If everything is done correctly, the result arrives quickly and you can go drink champagne (or take insomnia pills to sleep after what you have seen). You just confirmed a Linux kernel bug that leads to data loss.

Your tests are nice, but how do I diagnose my system?

A very valid question! Because the problem can appear anywhere in code, symptoms can be almost anything, and deep memory dump analysis is not available to every engineer. Also, not everyone has sufficient logging enabled, to be honest. But no gloom - there is a set of typical symptoms that can make life easier.

First, dmesg will likely show a clear segfault:

~# dmesg
...
[ 1160.680986] test2[590]: segfault at 0 ip 00005645b312e000 sp 00007ffdb8a95758 error 6 in test2[5645b312b000+21000] likely on CPU 1 (core 1, socket 0)
[ 1160.681007] Code: Unable to access opcode bytes at 0x5645b312dfd6.
...

In some cases the error may not be a segmentation error but an attempt to execute an invalid instruction — invalid opcode.

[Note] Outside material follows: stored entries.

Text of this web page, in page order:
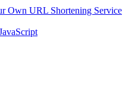
Own URL Shortening Service
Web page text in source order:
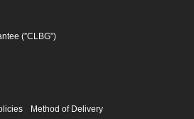
(”CLBG”)
Method of Delivery
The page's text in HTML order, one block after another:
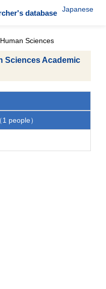
database Japanese
Sciences
Sciences Academic
people）
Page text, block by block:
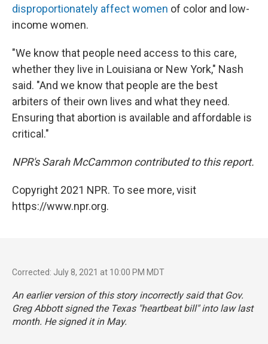
disproportionately affect women of color and low-
income women.
"We know that people need access to this care,
whether they live in Louisiana or New York," Nash
said. "And we know that people are the best
arbiters of their own lives and what they need.
Ensuring that abortion is available and affordable is
critical."
NPR's Sarah McCammon contributed to this report.
Copyright 2021 NPR. To see more, visit
https://www.npr.org.
Corrected: July 8, 2021 at 10:00 PM MDT
An earlier version of this story incorrectly said that Gov.
Greg Abbott signed the Texas "heartbeat bill" into law last
month. He signed it in May.
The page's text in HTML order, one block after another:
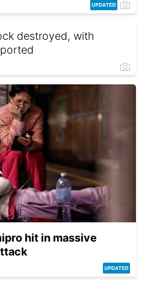
destroyed, with
hit in massive
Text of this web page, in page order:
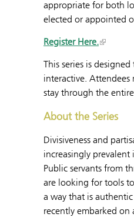
appropriate for both
elected or appointed
Register Here.
This series is designed
interactive. Attendees
stay through the
About the Series
Divisiveness and
increasingly prevalent
Public servants from
are looking for tools
a way that is
recently embarked on
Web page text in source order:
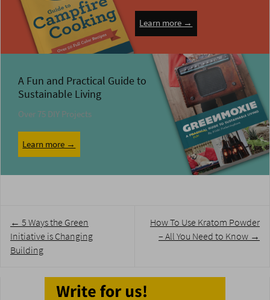
Learn more →
A Fun and Practical Guide to
Sustainable Living
Over 75 DIY Projects
Learn more →
navigation
← 5 Ways the Green
Initiative is Changing
Building
How To Use Kratom Powder
– All You Need to Know →
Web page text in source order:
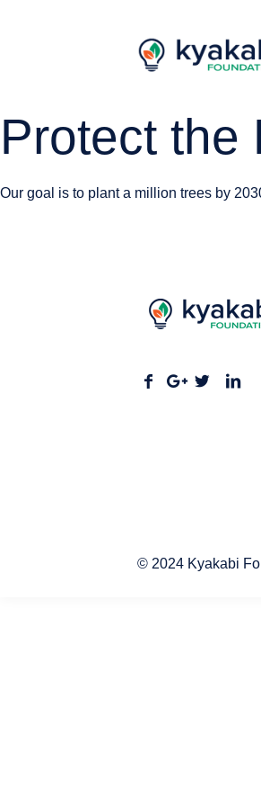
Protect the
Our goal is to plant a million trees by
© 2024 Kyakabi

traps: postgres[1923471] trap invalid opcode ip:7f71444c0003 sp:7ffcb3ec4320 error:0 in liblz4.so.1.9.3[7f71444b7000+1b000]

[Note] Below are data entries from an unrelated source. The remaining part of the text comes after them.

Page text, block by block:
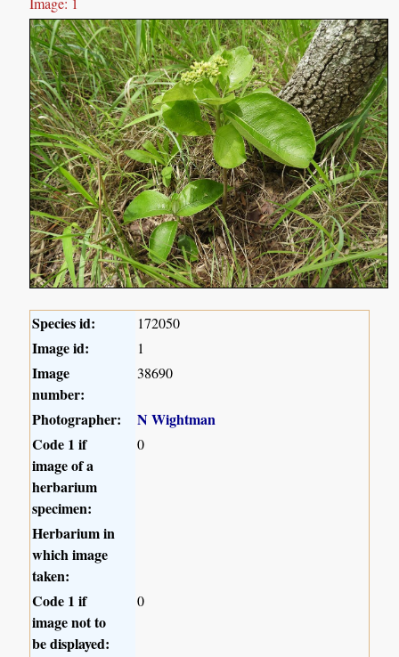
Species id: 172050
Image id: 1
Image
number:
38690
Photographer:
N Wightman
Code 1 if
image of a
herbarium
specimen:
0
Herbarium in
which image
taken:
Code 1 if
image not to
be displayed:
0
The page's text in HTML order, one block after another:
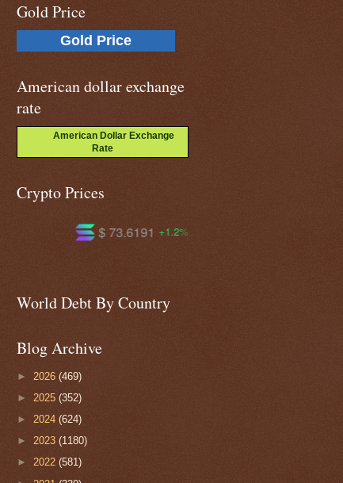
Gold Price
Gold Price
American dollar exchange
rate
American Dollar Exchange
Rate
Crypto Prices
$ 590.973 -0.0%
World Debt By Country
Blog Archive
► 2026 (469)
► 2025 (352)
► 2024 (624)
► 2023 (1180)
► 2022 (581)
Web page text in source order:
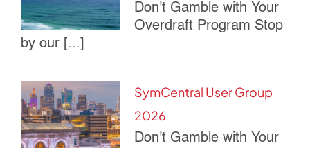
Don't Gamble with Your
Overdraft Program Stop
by our [...]
SymCentral User Group
2026
Don't Gamble with Your
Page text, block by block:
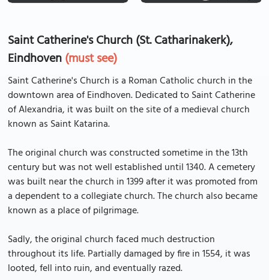
Saint Catherine's Church (St. Catharinakerk),
Eindhoven(must see)
Saint Catherine's Church is a Roman Catholic church in the
downtown area of Eindhoven. Dedicated to Saint Catherine
of Alexandria, it was built on the site of a medieval church
known as Saint Katarina.
The original church was constructed sometime in the 13th
century but was not well established until 1340. A cemetery
was built near the church in 1399 after it was promoted from
a dependent to a collegiate church. The church also became
known as a place of pilgrimage.
Sadly, the original church faced much destruction
throughout its life. Partially damaged by fire in 1554, it was
looted, fell into ruin, and eventually razed.

Another characteristic sign is zero values in the code segment after a segfault:

[<timestamp>] postgres[24237]: segfault at cb1 ip 00005579a1505130 sp 00007ffe4f32d008 error 6 in postgres[5579a1170000+559000] likely on CPU 49 (core 17, socket 1)
[<date>] Code: 00 00 00 00 00 00 00 00 00 00 00 00 00 00 00 00 00 00 00 00 00 00 00 00 00 00 00 00 00 00 00 00 00 00 00 00 00 00 00 00 00 00 <00> 00 00 00 00 00 00 00 00 00 00 00 00 00 00 00 00 00 00 00 00 00

Remember, though, it does not always fire this way. The exit code can be perfectly normal. So do not make sudden, rash decisions.

How bad is this globally?

Our checks showed that the bug exists starting from Linux kernel 5.18 and stops reproducing from 6.9. That hints at a fairly wide spread.

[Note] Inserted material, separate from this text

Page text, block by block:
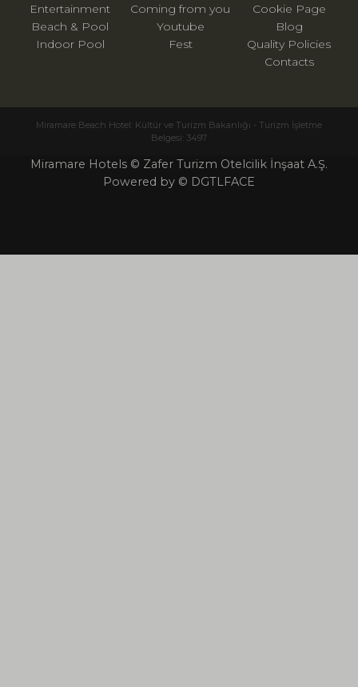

The place of breakage led us to this commit ("mm/readahead: Switch to page_cache_ra_order"). And it was fixed around this patch discussion for 6.9. Specifically after this commit ("mm: free folios in a batch in shrink_folio_list()").

Summary

Let's wrap up with a classic self-checklist and a few useful tips to sleep a little calmer:

Affected kernels are Linux 5.18 to 6.8
The issue manifests if init_on_free is enabled in the kernel
The issue manifests if the filesystem is XFS

What if you have all three? The corporate answer is "contact your OS vendor," because realistically only they can help you. It is possible your vendor already fixed it in your specific kernel and you do not need to do anything.

If you are not so lucky or you are waiting for a response or a patch, one option is to migrate to another filesystem (hello ext4), or set init_on_free=0 in Linux boot arguments. But of course, do it at your own risk.